The Nexus 5 is powered by a Qualcomm Adreno graphics processor, and synthetic benchmarks have heavily favoured devices containing this GPU, at the expense of some Mali GPUs from ARM and PowerVR GPUs from Imagination Technologies:
By contrast, real-world gaming across a basket of popular games from the Google Play store* shows that the devices are far more evenly matched, and the Nexus 5 actually lags slightly behind the supposedly less capable PowerVR-based Galaxy S4:
Lastly, if we take power consumption into account, then the Nexus 5 suffers even more. The Mali and PowerVR GPUs in this generation of devices tended to sit alongside octa-core CPUs, including those based on ARM’s big.LITTLE design. These octa-core devices actually had a significant advantage over the quad-core Qualcomm CPUs in terms of power consumption:
Overall, Qualcomm’s GPU advantage isn’t as big as synthetic benchmarks make out and it appears to be undermined by worse power efficiency of the SoC as a whole. This begs the question: What’s the point of a device that offers greater theoretical capabilities, but which performs no better at real-world tasks and drains more energy in the process?

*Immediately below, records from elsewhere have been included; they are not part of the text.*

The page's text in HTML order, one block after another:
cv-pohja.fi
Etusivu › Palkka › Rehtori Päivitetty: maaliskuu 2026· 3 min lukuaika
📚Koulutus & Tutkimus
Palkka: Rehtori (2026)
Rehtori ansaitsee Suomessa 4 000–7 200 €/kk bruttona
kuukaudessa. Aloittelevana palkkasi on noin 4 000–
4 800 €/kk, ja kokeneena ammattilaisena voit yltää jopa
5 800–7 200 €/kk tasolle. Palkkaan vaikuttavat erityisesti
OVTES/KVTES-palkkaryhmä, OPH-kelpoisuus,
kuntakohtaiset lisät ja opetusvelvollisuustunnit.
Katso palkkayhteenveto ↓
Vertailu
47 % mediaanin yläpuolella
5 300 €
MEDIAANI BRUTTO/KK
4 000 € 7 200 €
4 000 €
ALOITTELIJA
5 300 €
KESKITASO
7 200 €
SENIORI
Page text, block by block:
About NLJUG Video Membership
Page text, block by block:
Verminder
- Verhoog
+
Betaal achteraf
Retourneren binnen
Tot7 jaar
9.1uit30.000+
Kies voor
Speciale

(*There were 15 games in this test basket: Asphalt 7, Asphalt 8, CSR Racing, NFS: Most Wanted, Riptide GP2, Temple Run 2, Minion Rush, Bladeslinger, Bombshells, Shardlands, Dead Trigger 1, Dead Trigger 2, Fifa 14, Deerhunter 2014, Plants vs Zombies.)

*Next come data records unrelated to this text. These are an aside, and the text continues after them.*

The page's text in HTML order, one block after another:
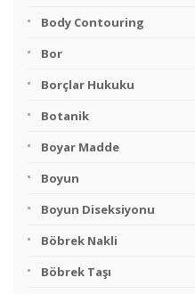
Body Contouring
Bor
Borçlar Hukuku
Botanik
Boyar Madde
Boyun
Boyun Diseksiyonu
Böbrek Nakli
Böbrek Taşı

Example 3: Developer engagement
Synthetic benchmarks contain an inherent assumption that hardware, rather than software, is what matters most. GameBench reveals that this is not true. For example, the Samsung Galaxy S6 cannot play Asphalt 8 at anything higher than 30fps — but is this due to software or hardware limitations?
GameBench reveals that the Galaxy S6 plays the game with an average GPU usage of just 60%, and it maintains a very high frame-rate stability of above 90% — all of which suggests that the device is coping easily and could be pushed harder. This raises the possibility that the GS6 is not being limited by its hardware, but by an arbitrary frame rate cap put in place by Asphalt 8’s developer, Gameloft.
On the other hand, the GS6’s GPU usage occasionally (but rarely) peaks at 100%, which shows there are some specific visual effects in the game that totally max out the hardware — so perhaps Gameloft is justified in employing a frame rate cap to maintain smooth performance?
Either way, this 30fps cap could be resolved through cooperation between the developer and the hardware company, using GameBench data as the basis for discussion. Ultimately, if all corners of the mobile ecosystem can agree on a common framework for evaluating real-world performance, it will be easier for them to work together to improve this performance over time.